TASK TO CARRY OUT:
Below are some entries. Transcribe the lines from the one holding "16. Spera in" to the one holding "ELN includes packages", inclusive, but not the pictures among them.

INPUT DATA Block Start

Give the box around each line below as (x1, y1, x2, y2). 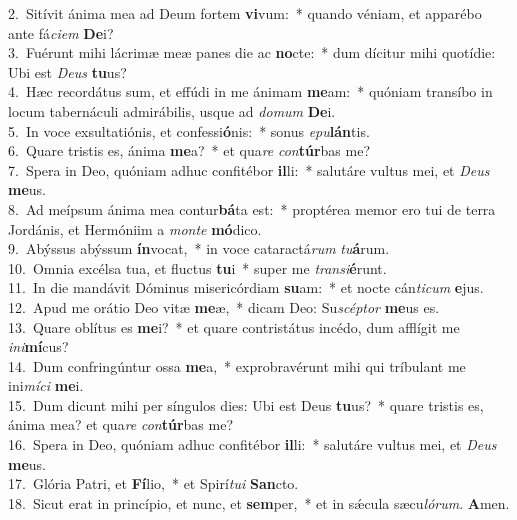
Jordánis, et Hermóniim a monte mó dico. (8, 218, 262, 239)
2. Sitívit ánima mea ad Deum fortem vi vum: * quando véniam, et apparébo (8, 3, 482, 23)
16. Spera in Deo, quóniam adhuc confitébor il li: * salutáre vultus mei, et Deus (8, 434, 497, 455)
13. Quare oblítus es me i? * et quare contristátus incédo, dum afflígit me (8, 316, 460, 337)
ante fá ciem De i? (8, 22, 114, 43)
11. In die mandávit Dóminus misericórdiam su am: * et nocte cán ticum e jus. (8, 277, 484, 298)
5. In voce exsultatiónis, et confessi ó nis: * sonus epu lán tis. (8, 120, 370, 141)
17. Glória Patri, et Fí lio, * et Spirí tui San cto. (8, 473, 299, 494)
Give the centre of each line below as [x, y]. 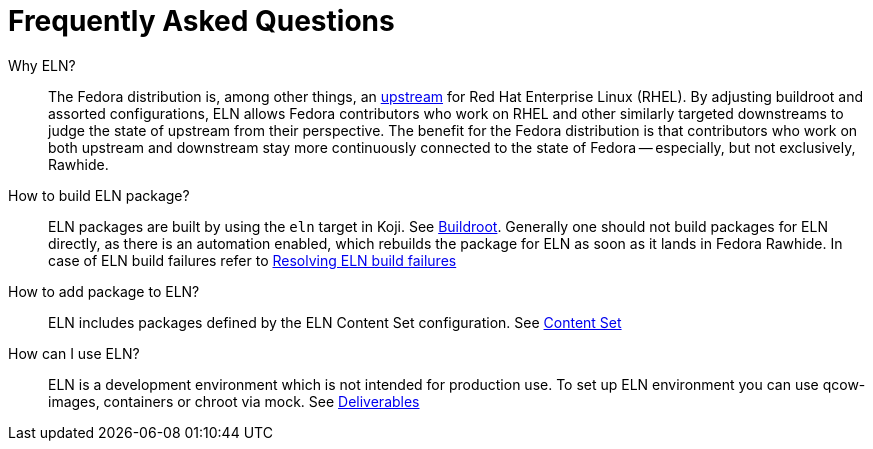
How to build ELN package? [99, 195]
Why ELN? [42, 65]
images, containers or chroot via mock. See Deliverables [234, 401]
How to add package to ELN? [104, 291]
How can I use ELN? [74, 353]
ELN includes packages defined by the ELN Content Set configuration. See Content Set [335, 322]
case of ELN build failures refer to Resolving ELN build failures [252, 260]
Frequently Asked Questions [201, 21]
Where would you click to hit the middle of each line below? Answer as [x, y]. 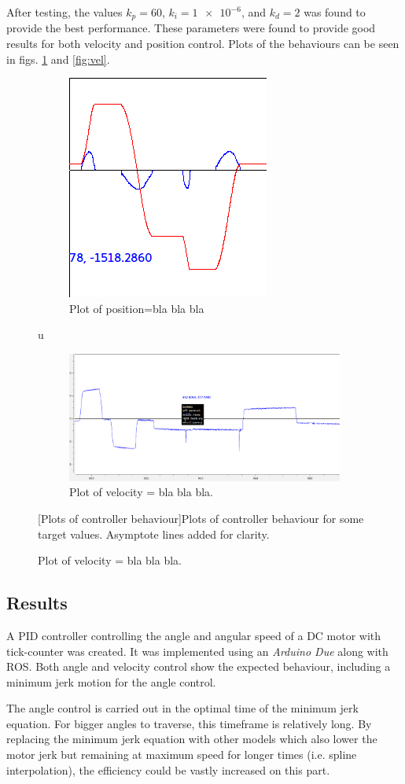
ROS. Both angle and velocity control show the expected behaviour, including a [199, 666]
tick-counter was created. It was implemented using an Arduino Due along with [197, 651]
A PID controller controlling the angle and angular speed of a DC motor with [194, 635]
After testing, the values [64, 12]
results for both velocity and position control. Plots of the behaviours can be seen [203, 44]
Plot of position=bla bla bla [137, 308]
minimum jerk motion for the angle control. [111, 681]
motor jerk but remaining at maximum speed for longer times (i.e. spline [182, 755]

INPUT DATA Block End

RESPONSE BOX:
16. Spera in Deo, quóniam adhuc confitébor il li: * salutáre vultus mei, et Deus (8, 434, 497, 455)
13. Quare oblítus es me i? * et quare contristátus incédo, dum afflígit me (8, 316, 460, 337)
ante fá ciem De i? (8, 22, 114, 43)
11. In die mandávit Dóminus misericórdiam su am: * et nocte cán ticum e jus. (8, 277, 484, 298)
5. In voce exsultatiónis, et confessi ó nis: * sonus epu lán tis. (8, 120, 370, 141)
17. Glória Patri, et Fí lio, * et Spirí tui San cto. (8, 473, 299, 494)
Give the centre of each line below as [x, y]. 
How to build ELN package? [99, 195]
Why ELN? [42, 65]
images, containers or chroot via mock. See Deliverables [234, 401]
How to add package to ELN? [104, 291]
How can I use ELN? [74, 353]
ELN includes packages defined by the ELN Content Set configuration. See Content Set [335, 322]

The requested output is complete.